* [Stored items]:
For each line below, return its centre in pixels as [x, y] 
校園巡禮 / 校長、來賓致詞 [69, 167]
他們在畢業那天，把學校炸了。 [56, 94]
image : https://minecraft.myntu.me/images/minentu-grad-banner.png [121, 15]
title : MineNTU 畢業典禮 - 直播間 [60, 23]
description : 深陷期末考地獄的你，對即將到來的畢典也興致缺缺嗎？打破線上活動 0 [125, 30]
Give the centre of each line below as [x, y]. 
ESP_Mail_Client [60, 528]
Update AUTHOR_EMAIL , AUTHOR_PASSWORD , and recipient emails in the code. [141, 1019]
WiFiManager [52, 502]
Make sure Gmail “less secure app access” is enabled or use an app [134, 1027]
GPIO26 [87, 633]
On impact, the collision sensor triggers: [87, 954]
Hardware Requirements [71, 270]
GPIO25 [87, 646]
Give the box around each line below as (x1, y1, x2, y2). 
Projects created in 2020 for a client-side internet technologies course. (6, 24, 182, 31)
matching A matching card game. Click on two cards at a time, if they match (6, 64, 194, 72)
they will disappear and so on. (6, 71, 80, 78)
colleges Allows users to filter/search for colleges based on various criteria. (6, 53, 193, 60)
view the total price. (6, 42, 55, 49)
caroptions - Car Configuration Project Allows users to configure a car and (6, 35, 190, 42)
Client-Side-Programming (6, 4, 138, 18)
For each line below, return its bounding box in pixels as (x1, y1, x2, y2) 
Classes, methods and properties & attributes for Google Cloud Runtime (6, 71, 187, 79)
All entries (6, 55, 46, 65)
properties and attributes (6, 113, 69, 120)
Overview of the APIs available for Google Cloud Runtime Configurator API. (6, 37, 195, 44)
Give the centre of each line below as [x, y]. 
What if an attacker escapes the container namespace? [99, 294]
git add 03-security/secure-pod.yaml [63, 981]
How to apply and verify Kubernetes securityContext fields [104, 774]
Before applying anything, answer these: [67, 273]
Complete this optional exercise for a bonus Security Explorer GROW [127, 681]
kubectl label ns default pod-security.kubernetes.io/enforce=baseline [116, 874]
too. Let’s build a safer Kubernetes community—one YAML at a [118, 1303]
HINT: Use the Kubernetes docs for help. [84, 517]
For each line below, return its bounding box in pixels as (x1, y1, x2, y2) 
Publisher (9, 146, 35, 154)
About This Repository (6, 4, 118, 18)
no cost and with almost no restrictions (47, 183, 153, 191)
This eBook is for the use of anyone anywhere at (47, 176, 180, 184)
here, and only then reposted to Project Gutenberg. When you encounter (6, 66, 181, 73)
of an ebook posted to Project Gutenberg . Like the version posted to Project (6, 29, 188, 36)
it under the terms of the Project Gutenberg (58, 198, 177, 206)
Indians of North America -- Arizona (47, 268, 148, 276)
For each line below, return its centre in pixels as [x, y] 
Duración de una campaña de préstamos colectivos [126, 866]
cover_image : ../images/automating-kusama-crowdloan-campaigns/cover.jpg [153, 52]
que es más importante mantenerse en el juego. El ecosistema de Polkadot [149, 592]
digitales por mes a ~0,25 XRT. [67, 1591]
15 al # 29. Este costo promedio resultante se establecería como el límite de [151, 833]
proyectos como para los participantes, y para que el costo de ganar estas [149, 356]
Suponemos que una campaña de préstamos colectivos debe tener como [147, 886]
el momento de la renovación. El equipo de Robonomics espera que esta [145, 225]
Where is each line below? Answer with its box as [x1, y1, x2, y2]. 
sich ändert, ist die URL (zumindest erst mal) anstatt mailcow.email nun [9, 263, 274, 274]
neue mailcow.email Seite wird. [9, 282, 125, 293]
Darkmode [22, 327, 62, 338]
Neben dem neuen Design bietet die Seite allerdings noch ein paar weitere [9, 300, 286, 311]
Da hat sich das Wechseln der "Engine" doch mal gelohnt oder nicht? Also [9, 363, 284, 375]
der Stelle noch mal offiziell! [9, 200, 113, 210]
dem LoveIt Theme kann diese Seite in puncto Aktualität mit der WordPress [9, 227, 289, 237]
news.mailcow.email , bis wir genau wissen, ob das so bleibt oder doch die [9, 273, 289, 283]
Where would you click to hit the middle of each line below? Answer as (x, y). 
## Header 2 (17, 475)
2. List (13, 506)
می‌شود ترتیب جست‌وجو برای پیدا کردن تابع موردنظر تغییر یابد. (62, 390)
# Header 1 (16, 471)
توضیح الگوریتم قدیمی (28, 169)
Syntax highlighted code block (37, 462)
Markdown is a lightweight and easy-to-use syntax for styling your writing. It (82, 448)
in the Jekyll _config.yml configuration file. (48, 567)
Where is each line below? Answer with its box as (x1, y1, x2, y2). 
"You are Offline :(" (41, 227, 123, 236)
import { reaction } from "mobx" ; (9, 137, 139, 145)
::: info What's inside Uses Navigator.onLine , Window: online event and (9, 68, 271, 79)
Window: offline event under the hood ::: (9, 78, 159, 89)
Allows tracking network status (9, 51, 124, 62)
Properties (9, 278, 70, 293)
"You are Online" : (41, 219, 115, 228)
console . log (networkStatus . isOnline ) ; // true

* [Exercise aim]:
After reading the data above, return it verbatim in full.

* [Task answer]:
For each line below, return its centre in pixels as [x, y] 
校園巡禮 / 校長、來賓致詞 [69, 167]
他們在畢業那天，把學校炸了。 [56, 94]
image : https://minecraft.myntu.me/images/minentu-grad-banner.png [121, 15]
title : MineNTU 畢業典禮 - 直播間 [60, 23]
description : 深陷期末考地獄的你，對即將到來的畢典也興致缺缺嗎？打破線上活動 0 [125, 30]
Give the centre of each line below as [x, y]. 
ESP_Mail_Client [60, 528]
Update AUTHOR_EMAIL , AUTHOR_PASSWORD , and recipient emails in the code. [141, 1019]
WiFiManager [52, 502]
Make sure Gmail “less secure app access” is enabled or use an app [134, 1027]
GPIO26 [87, 633]
On impact, the collision sensor triggers: [87, 954]
Hardware Requirements [71, 270]
GPIO25 [87, 646]
Give the box around each line below as (x1, y1, x2, y2). 
Projects created in 2020 for a client-side internet technologies course. (6, 24, 182, 31)
matching A matching card game. Click on two cards at a time, if they match (6, 64, 194, 72)
they will disappear and so on. (6, 71, 80, 78)
colleges Allows users to filter/search for colleges based on various criteria. (6, 53, 193, 60)
view the total price. (6, 42, 55, 49)
caroptions - Car Configuration Project Allows users to configure a car and (6, 35, 190, 42)
Client-Side-Programming (6, 4, 138, 18)
For each line below, return its bounding box in pixels as (x1, y1, x2, y2) 
Classes, methods and properties & attributes for Google Cloud Runtime (6, 71, 187, 79)
All entries (6, 55, 46, 65)
properties and attributes (6, 113, 69, 120)
Overview of the APIs available for Google Cloud Runtime Configurator API. (6, 37, 195, 44)
Give the centre of each line below as [x, y]. 
What if an attacker escapes the container namespace? [99, 294]
git add 03-security/secure-pod.yaml [63, 981]
How to apply and verify Kubernetes securityContext fields [104, 774]
Before applying anything, answer these: [67, 273]
Complete this optional exercise for a bonus Security Explorer GROW [127, 681]
kubectl label ns default pod-security.kubernetes.io/enforce=baseline [116, 874]
too. Let’s build a safer Kubernetes community—one YAML at a [118, 1303]
HINT: Use the Kubernetes docs for help. [84, 517]
For each line below, return its bounding box in pixels as (x1, y1, x2, y2) 
Publisher (9, 146, 35, 154)
About This Repository (6, 4, 118, 18)
no cost and with almost no restrictions (47, 183, 153, 191)
This eBook is for the use of anyone anywhere at (47, 176, 180, 184)
here, and only then reposted to Project Gutenberg. When you encounter (6, 66, 181, 73)
of an ebook posted to Project Gutenberg . Like the version posted to Project (6, 29, 188, 36)
it under the terms of the Project Gutenberg (58, 198, 177, 206)
Indians of North America -- Arizona (47, 268, 148, 276)
For each line below, return its centre in pixels as [x, y] 
Duración de una campaña de préstamos colectivos [126, 866]
cover_image : ../images/automating-kusama-crowdloan-campaigns/cover.jpg [153, 52]
que es más importante mantenerse en el juego. El ecosistema de Polkadot [149, 592]
digitales por mes a ~0,25 XRT. [67, 1591]
15 al # 29. Este costo promedio resultante se establecería como el límite de [151, 833]
proyectos como para los participantes, y para que el costo de ganar estas [149, 356]
Suponemos que una campaña de préstamos colectivos debe tener como [147, 886]
el momento de la renovación. El equipo de Robonomics espera que esta [145, 225]
Where is each line below? Answer with its box as [x1, y1, x2, y2]. 
sich ändert, ist die URL (zumindest erst mal) anstatt mailcow.email nun [9, 263, 274, 274]
neue mailcow.email Seite wird. [9, 282, 125, 293]
Darkmode [22, 327, 62, 338]
Neben dem neuen Design bietet die Seite allerdings noch ein paar weitere [9, 300, 286, 311]
Da hat sich das Wechseln der "Engine" doch mal gelohnt oder nicht? Also [9, 363, 284, 375]
der Stelle noch mal offiziell! [9, 200, 113, 210]
dem LoveIt Theme kann diese Seite in puncto Aktualität mit der WordPress [9, 227, 289, 237]
news.mailcow.email , bis wir genau wissen, ob das so bleibt oder doch die [9, 273, 289, 283]
Where would you click to hit the middle of each line below? Answer as (x, y). 
## Header 2 (17, 475)
2. List (13, 506)
می‌شود ترتیب جست‌وجو برای پیدا کردن تابع موردنظر تغییر یابد. (62, 390)
# Header 1 (16, 471)
توضیح الگوریتم قدیمی (28, 169)
Syntax highlighted code block (37, 462)
Markdown is a lightweight and easy-to-use syntax for styling your writing. It (82, 448)
in the Jekyll _config.yml configuration file. (48, 567)
Where is each line below? Answer with its box as (x1, y1, x2, y2). 
"You are Offline :(" (41, 227, 123, 236)
import { reaction } from "mobx" ; (9, 137, 139, 145)
::: info What's inside Uses Navigator.onLine , Window: online event and (9, 68, 271, 79)
Window: offline event under the hood ::: (9, 78, 159, 89)
Allows tracking network status (9, 51, 124, 62)
Properties (9, 278, 70, 293)
"You are Online" : (41, 219, 115, 228)
console . log (networkStatus . isOnline ) ; // true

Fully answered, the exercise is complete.